Conventional wisdom regarding computer memory has for some time been that all RAM is created equal. Stated another way, it’s not really worth it to buy expensive ECC RAM because errors just don’t occur frequently enough to worry about. Even in server-grade products, designed to be running 24/7 in mission-critical environments, ECC RAM is often optional. Mainboards and RAM sold for consumer home use almost never even have the option of supporting ECC memory. A new study from Google indicates that this may be a problem.
A two-and-a-half year study of DRAM on 10s of thousands Google servers found DIMM error rates are hundreds to thousands of times higher than thought — a mean of 3,751 correctable errors per DIMM per year.
So starts a summary over at ZDNet. The study (PDF) is available for the reading. A large-scale analysis like this hasn’t been performed (at least publicly) yet, so the findings are pretty shocking.

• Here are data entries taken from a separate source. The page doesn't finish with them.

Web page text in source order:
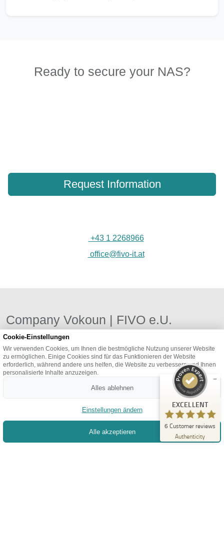
Ready to secure your NAS?
Request Information
+43 1 2268966
office@fivo-it.at
Company Vokoun | FIVO e.U.
We want to contribute to your success through our
experience and joy in individual development.
BOOK APPOINTMENT
office@fivo-it.at
Cookie-Einstellungen
Wir verwenden Cookies, um Ihnen die bestmögliche Nutzung unserer Website
zu ermöglichen. Einige Cookies sind für das Funktionieren der Website
erforderlich, während andere uns helfen, die Website zu verbessern und Ihnen
personalisierte Inhalte anzuzeigen.
Alles ablehnen
Einstellungen ändern
Alle akzeptieren
EXCELLENT
6Customer reviews
Authenticity
FIVO e.U.
100
Recommended on
ProvenExpert.com
4.93
/
5.00
Reviews on ProvenExpert.com
Create your own seal now
11/29/2025
View profile
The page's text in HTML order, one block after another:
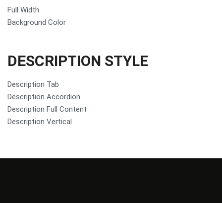
Full Width
Background Color
DESCRIPTION STYLE
Description Tab
Description Accordion
Description Full Content
Description Vertical
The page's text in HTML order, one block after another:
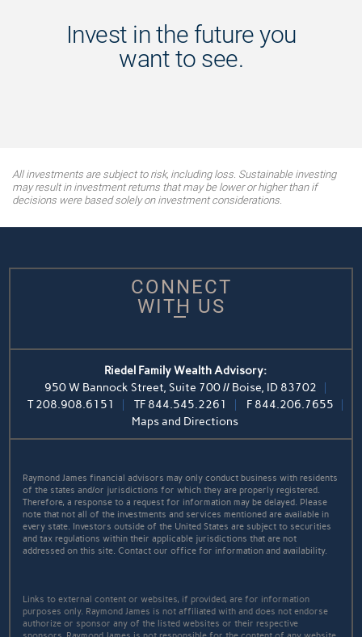
Invest in the future you
want to see.
All investments are subject to risk, including loss. Sustainable investing
may result in investment returns that may be lower or higher than if
decisions were based solely on investment considerations.
CONNECT
WITH US
Riedel Family Wealth Advisory:
950 W Bannock Street, Suite 700 // Boise, ID 83702
T208.908.6151 TF 844.545.2261 F 844.206.7655
Maps and Directions
Raymond James financial advisors may only conduct business with residents
of the states and/or jurisdictions for which they are properly registered.
Therefore, a response to a request for information may be delayed. Please
note that not all of the investments and services mentioned are available in
every state. Investors outside of the United States are subject to securities
and tax regulations within their applicable jurisdictions that are not
addressed on this site. Contact our office for information and availability.
Links to external content or websites, if provided, are for information
purposes only. Raymond James is not affiliated with and does not endorse
authorize or sponsor any of the listed websites or their respective
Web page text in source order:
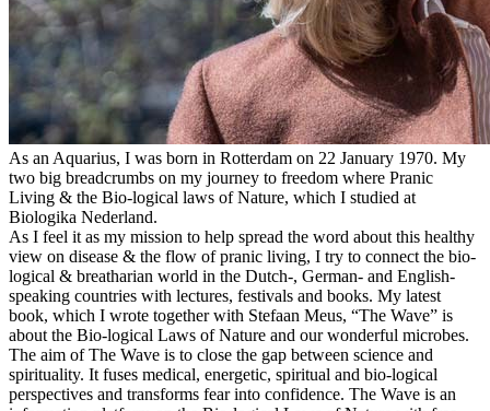
As an Aquarius, I was born in Rotterdam on 22 January 1970. My
two big breadcrumbs on my journey to freedom where Pranic
Living & the Bio-logical laws of Nature, which I studied at
Biologika Nederland.
As I feel it as my mission to help spread the word about this healthy
view on disease & the flow of pranic living, I try to connect the bio-
logical & breatharian world in the Dutch-, German- and English-
speaking countries with lectures, festivals and books. My latest
book, which I wrote together with Stefaan Meus, “The Wave” is
about the Bio-logical Laws of Nature and our wonderful microbes.
The aim of The Wave is to close the gap between science and
spirituality. It fuses medical, energetic, spiritual and bio-logical
perspectives and transforms fear into confidence. The Wave is an
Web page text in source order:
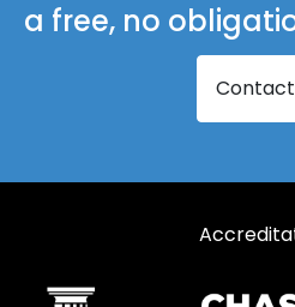
a free, no
Contact
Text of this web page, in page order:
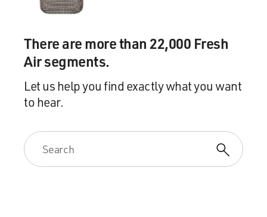
There are more than 22,000 Fresh
Air segments.
Let us help you find exactly what you want
to hear.
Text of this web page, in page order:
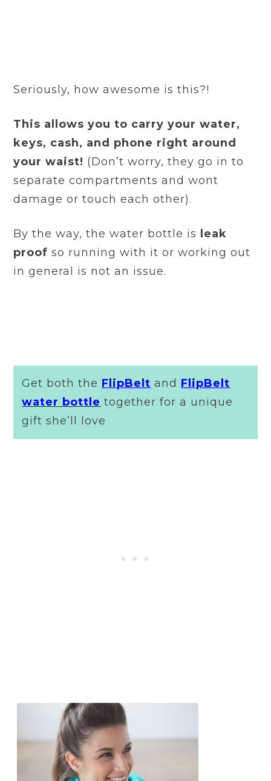
Seriously, how awesome is this?!
This allows you to carry your water,
keys, cash, and phone right around
your waist! (Don’t worry, they go in to
separate compartments and wont
damage or touch each other).
By the way, the water bottle is
leak
proof so running with it or working out
in general is not an issue.
Get both the FlipBelt and FlipBelt
water bottle together for a unique
gift she’ll love
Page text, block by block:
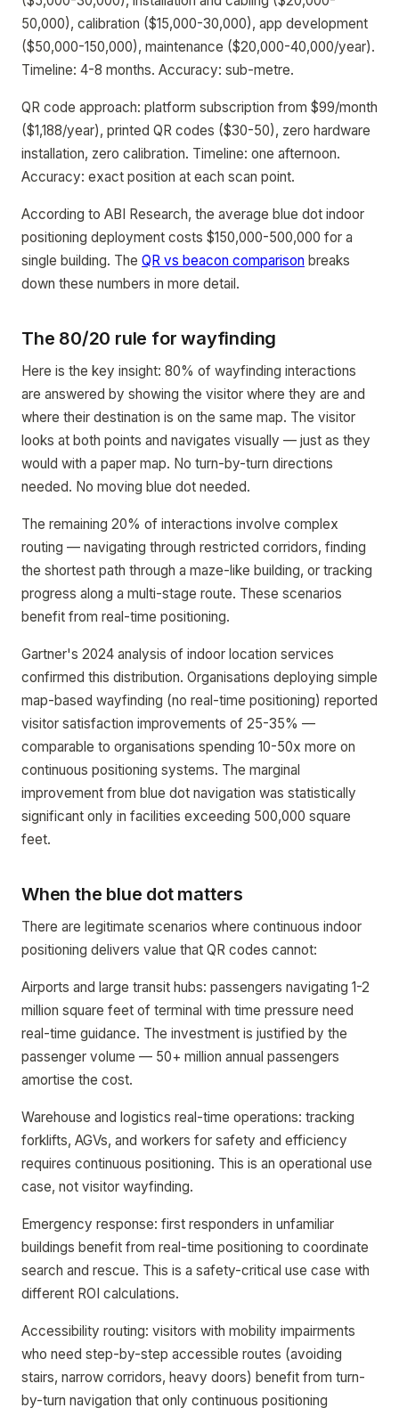
50,000), calibration ($15,000-30,000), app development
($50,000-150,000), maintenance ($20,000-40,000/year).
Timeline: 4-8 months. Accuracy: sub-metre.
QR code approach: platform subscription from $99/month
($1,188/year), printed QR codes ($30-50), zero hardware
installation, zero calibration. Timeline: one afternoon.
Accuracy: exact position at each scan point.
According to ABI Research, the average blue dot indoor
positioning deployment costs $150,000-500,000 for a
single building. The QR vs beacon comparison breaks
down these numbers in more detail.
The 80/20 rule for wayfinding
Here is the key insight: 80% of wayfinding interactions
are answered by showing the visitor where they are and
where their destination is on the same map. The visitor
looks at both points and navigates visually — just as they
would with a paper map. No turn-by-turn directions
needed. No moving blue dot needed.
The remaining 20% of interactions involve complex
routing — navigating through restricted corridors, finding
the shortest path through a maze-like building, or tracking
progress along a multi-stage route. These scenarios
benefit from real-time positioning.
Gartner's 2024 analysis of indoor location services
confirmed this distribution. Organisations deploying simple
map-based wayfinding (no real-time positioning) reported
visitor satisfaction improvements of 25-35% —
comparable to organisations spending 10-50x more on
continuous positioning systems. The marginal
improvement from blue dot navigation was statistically
significant only in facilities exceeding 500,000 square
feet.
When the blue dot matters
There are legitimate scenarios where continuous indoor
positioning delivers value that QR codes cannot:
Airports and large transit hubs: passengers navigating 1-2
million square feet of terminal with time pressure need
real-time guidance. The investment is justified by the
passenger volume — 50+ million annual passengers
amortise the cost.
Warehouse and logistics real-time operations: tracking
forklifts, AGVs, and workers for safety and efficiency
requires continuous positioning. This is an operational use
case, not visitor wayfinding.
Emergency response: first responders in unfamiliar
buildings benefit from real-time positioning to coordinate
search and rescue. This is a safety-critical use case with
different ROI calculations.
Accessibility routing: visitors with mobility impairments
who need step-by-step accessible routes (avoiding
stairs, narrow corridors, heavy doors) benefit from turn-
by-turn navigation that only continuous positioning
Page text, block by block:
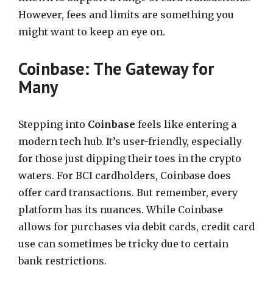
However, fees and limits are something you
might want to keep an eye on.
Coinbase: The Gateway for
Many
Stepping into Coinbase feels like entering a
modern tech hub. It’s user-friendly, especially
for those just dipping their toes in the crypto
waters. For BCI cardholders, Coinbase does
offer card transactions. But remember, every
platform has its nuances. While Coinbase
allows for purchases via debit cards, credit card
use can sometimes be tricky due to certain
bank restrictions.
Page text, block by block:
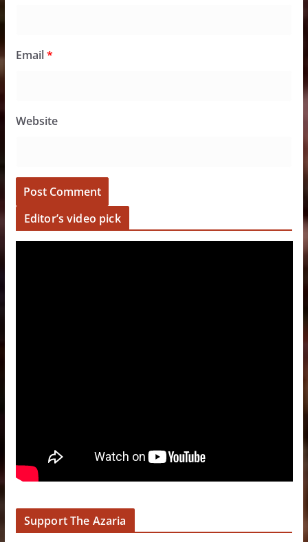
Email*
Website
Editor’s video pick
Support The Azaria
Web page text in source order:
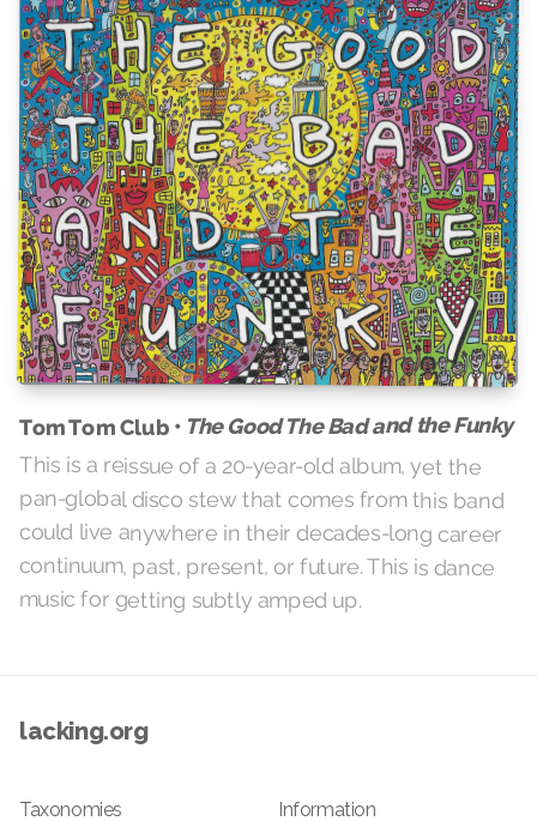
Tom Tom Club • The Good The Bad and the Funky
This is a reissue of a 20-year-old album, yet the
pan-global disco stew that comes from this band
could live anywhere in their decades-long career
continuum, past, present, or future. This is dance
music for getting subtly amped up.
lacking.org
Taxonomies Information
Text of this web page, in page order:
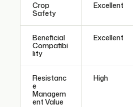
Crop
Safety
Excellent
Beneficial
Compatibi
lity
Excellent
Resistanc
e
Managem
ent Value
High
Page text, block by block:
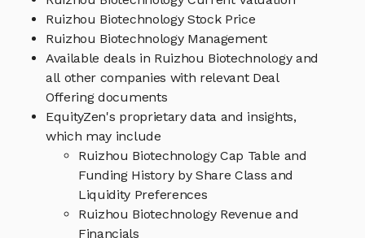
Ruizhou Biotechnology Stock Price
Ruizhou Biotechnology Management
Available deals in Ruizhou Biotechnology and
all other companies with relevant Deal
Offering documents
EquityZen's proprietary data and insights,
which may include
Ruizhou Biotechnology Cap Table and
Funding History by Share Class and
Liquidity Preferences
Ruizhou Biotechnology Revenue and
Financials

A hearty “thank you” goes to Google for taking the time to analyze this situation, and for publicizing the results.
Basically, the majority of DRAM chips on the market are far more error-prone than previously considered. And the consumer-grade mainboards are just as culpable — if not more so — for hard memory errors than the DRAM chips!
So what might a memory error look like? Darn near anything. Remember that inside your computer, everything is ones and zeros. If one of those ones becomes a zero, who knows what might happen? Maybe nothing, maybe a little stutter in your game, maybe a corrupted file saved to your hard disk, or maybe a complete system lockup.
It’s not all gloom-and-doom, though:
- Temperature plays little role in errors – just as Google found with disk drives – so heroic cooling isn’t necessary.
- The problem isn’t getting worse. The latest, most dense generations of DRAM perform as well, error wise, as previous generations.
- Heavily used systems have more errors – meaning casual users have less to worry about.
- No significant differences between vendors or DIMM types (DDR1, DDR2 or FB-DIMM). You can buy on price – at least for the ECC-type DIMMS they investigated.
- Only 8% of DIMMs had errors per year on average. Fewer DIMMs = fewer error problems – good news for users of smaller systems.
ECC memory usually commands a hefty premium, so it’s no surprise that many people choosing to save money cut that cost first. But maybe it’s time to think long-term about the value of your next purchase.